Perhaps DB2 would outperform MySQL anyway, but, unintentional as it may be, this was still not a valid comparison. It is rather like racing a Ford sports car against a Chevy sports car, when the gas pedal on the Chevy has a block underneath that only lets the pedal go part way down.
I am surprised and amazed how many people are saying that InnoDB is lousy at COUNT(*) so, Antonio, you should use MyISAM instead. Isn’t the point of measuring things to compare them and to identify strengths and weaknesses? So, if Antonio did a benchmark that found that MyISAM did not do subselects very well then people would cry wolf and say you should have done this with InnoDB?

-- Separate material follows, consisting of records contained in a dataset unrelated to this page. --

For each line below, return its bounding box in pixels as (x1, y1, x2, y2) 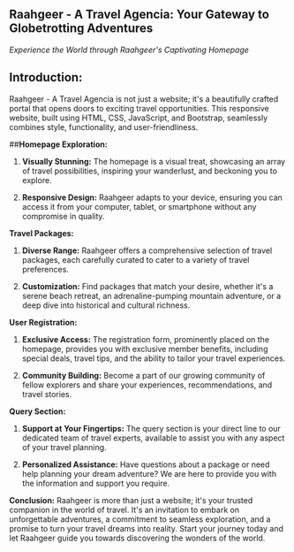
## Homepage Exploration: (9, 139, 108, 149)
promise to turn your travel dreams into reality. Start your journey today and (9, 523, 284, 533)
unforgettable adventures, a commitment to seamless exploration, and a (9, 513, 271, 525)
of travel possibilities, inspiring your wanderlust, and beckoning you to (21, 165, 278, 176)
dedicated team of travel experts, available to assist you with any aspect (21, 433, 285, 443)
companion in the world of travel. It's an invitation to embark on (9, 504, 240, 515)
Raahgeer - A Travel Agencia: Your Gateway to (9, 7, 269, 22)
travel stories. (21, 388, 72, 399)
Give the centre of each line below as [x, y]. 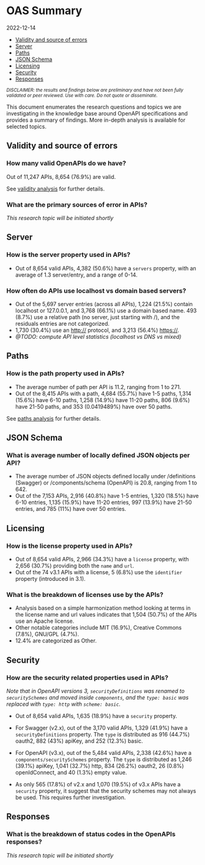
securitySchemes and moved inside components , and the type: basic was [98, 697]
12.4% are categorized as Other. [56, 641]
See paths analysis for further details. [54, 418]
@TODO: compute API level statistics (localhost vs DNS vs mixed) [98, 336]
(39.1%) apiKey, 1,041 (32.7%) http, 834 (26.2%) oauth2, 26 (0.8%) [99, 765]
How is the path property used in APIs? [65, 374]
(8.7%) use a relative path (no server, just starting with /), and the [97, 317]
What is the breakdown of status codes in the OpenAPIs [91, 834]
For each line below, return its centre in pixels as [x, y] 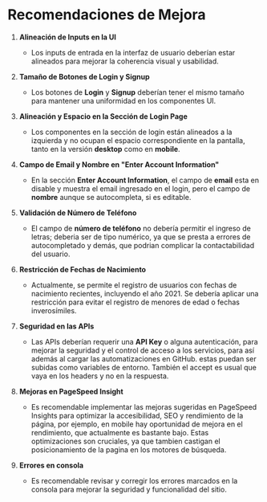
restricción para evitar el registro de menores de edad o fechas [135, 302]
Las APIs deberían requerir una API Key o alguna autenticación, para [144, 341]
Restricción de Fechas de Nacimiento [82, 269]
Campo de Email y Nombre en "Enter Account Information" [119, 164]
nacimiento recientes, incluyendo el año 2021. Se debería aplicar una [145, 293]
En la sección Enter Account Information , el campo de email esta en [145, 180]
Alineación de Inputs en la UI [68, 37]
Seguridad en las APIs [57, 326]
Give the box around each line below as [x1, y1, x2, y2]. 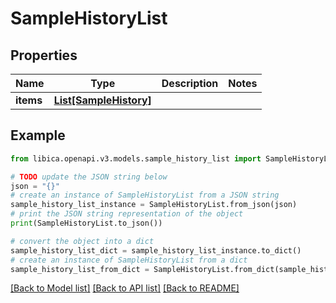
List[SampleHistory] [53, 93, 152, 107]
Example [10, 127, 66, 144]
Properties [10, 47, 78, 64]
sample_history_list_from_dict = [10, 264, 150, 274]
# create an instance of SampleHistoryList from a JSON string [10, 190, 280, 201]
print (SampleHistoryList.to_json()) [10, 218, 163, 229]
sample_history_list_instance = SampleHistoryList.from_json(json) [10, 200, 298, 210]
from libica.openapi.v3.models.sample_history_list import [10, 153, 262, 164]
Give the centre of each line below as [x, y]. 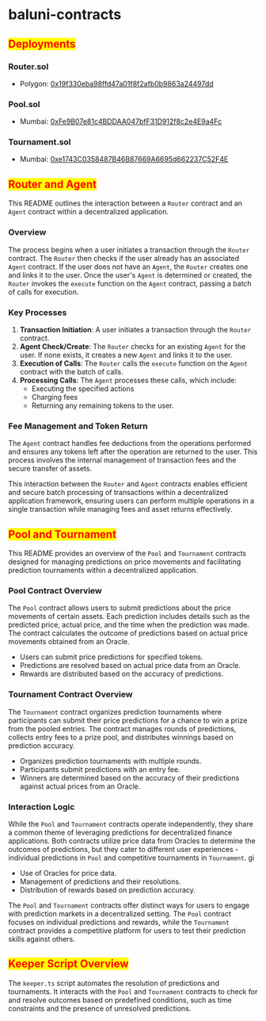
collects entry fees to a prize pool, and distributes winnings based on [121, 737]
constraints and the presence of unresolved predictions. [100, 1008]
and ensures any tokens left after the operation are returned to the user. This [133, 452]
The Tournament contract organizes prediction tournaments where [115, 712]
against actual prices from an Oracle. [80, 786]
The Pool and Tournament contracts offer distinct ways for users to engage [129, 905]
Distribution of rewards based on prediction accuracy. [108, 889]
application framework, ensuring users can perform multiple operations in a [131, 501]
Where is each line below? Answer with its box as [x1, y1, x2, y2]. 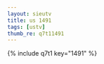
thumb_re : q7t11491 [7, 30, 65, 37]
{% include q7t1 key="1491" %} [7, 49, 98, 58]
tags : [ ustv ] [7, 23, 46, 30]
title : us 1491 [7, 17, 52, 24]
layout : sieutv [7, 10, 52, 18]
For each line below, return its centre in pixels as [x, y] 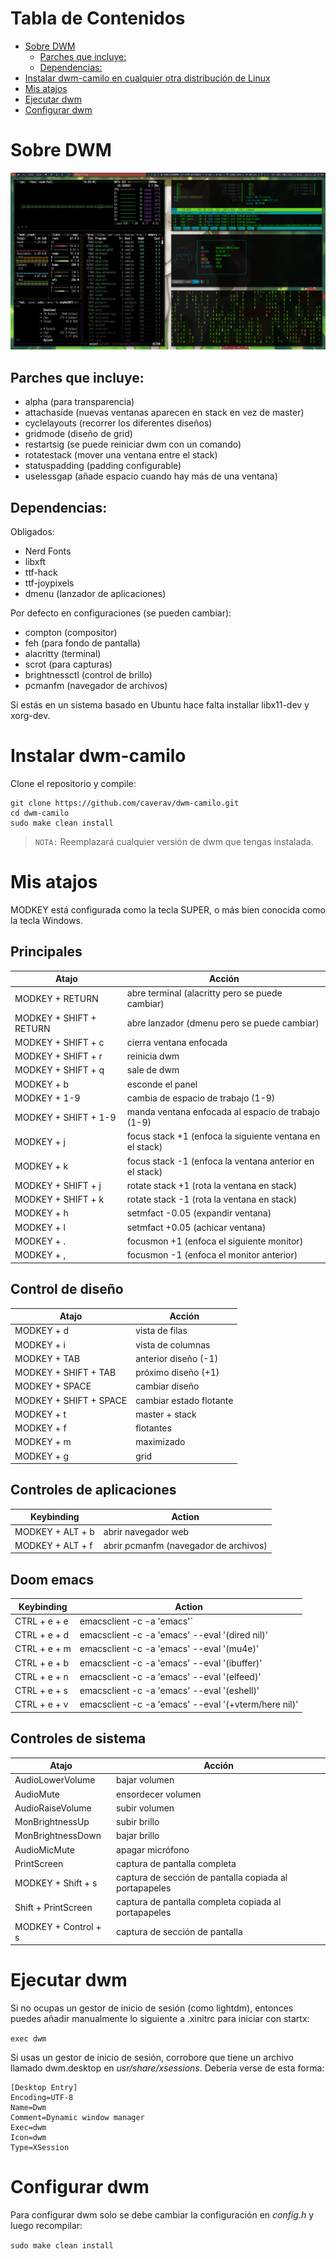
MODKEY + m [43, 1442]
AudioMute [37, 1794]
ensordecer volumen [159, 1794]
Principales [46, 952]
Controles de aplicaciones [93, 1490]
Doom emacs [52, 1579]
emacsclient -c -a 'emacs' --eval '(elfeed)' [170, 1676]
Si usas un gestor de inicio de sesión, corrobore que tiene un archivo [152, 2058]
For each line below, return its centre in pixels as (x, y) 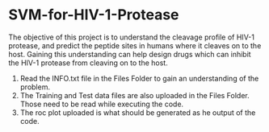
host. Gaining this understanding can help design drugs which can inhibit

I think the benchmark is right on. If you are a Ruby on Rails programmer it is helpful to know how fast your object.count method will perform with MySQL vs. DB2. Majority of RoR programmers use MySQL and object.count is a common operation.
To be clear, what I am saying is: Yes, this was just a “micro-benchmark”, and one should not read too much into that. However, under the circumstances, this benchmark does in fact NOT show what it purports to show: that DB2 is GENERALLY faster than MySQL.
Lonny wrote:
Were you to add indexes, and count on indexed fields rather than (*), the performance for InnoDB in MySQL goes up dramatically.
As I mentioned before, adding an index improves the results a lot for COUNT(indexed field) but it does so in a way that is proportionate to the results shown here. This means that DB2 still is several times faster than MySQL when counting records, regardless of whether an index has been defined on a column for both databases or not.
It would be nice to do a follow up post which includes indexes and a few million records, but I suspect that people would still find other reasons to complain about the outcome. So I’m not so sure it is worth the effort.
And just to clarify something once again, this post was not meant to demonstrate that DB2 is generally faster than MySQL, even if such is the case.
My initial reaction to this result is that it was a ‘bad benchmark’ because a significant difference was reported without explanation. And my first guess was that DB2 cached the table in the DBMS buffer cache and InnoDB did not because of different configurations.
My reaction was probably wrong and Antonio may have found an interesting result and something we need to investigate for MySQL.
Is DB2 that much more efficient than MySQL/InnoDB? Note that MyISAM is slower than InnoDB when there is anything in the WHERE clause that prevents it from using the codepath for fast count(*) queries.
When I run ‘select count(*)’ on a table with a similar size and no indexes, the query takes ~0.4 seconds which is close to the result here. Maybe DB2 is that much faster on count queries and we need to fix MySQL.
From oprofile, these are the top 4 functions:
25.0744 rec_get_offsets_func
19.3973 row_search_for_mysql
11.1162 buf_page_optimistic_get_func
10.1157 mtr_commit
I find it hard to believe that any Rails app would use MyISAM tables, unless the developers don’t plan to use transactions (scary!) AND they have no intention of using WHERE clauses. In which case, maybe they can replace both MySQL and DB2 with a flat file or two.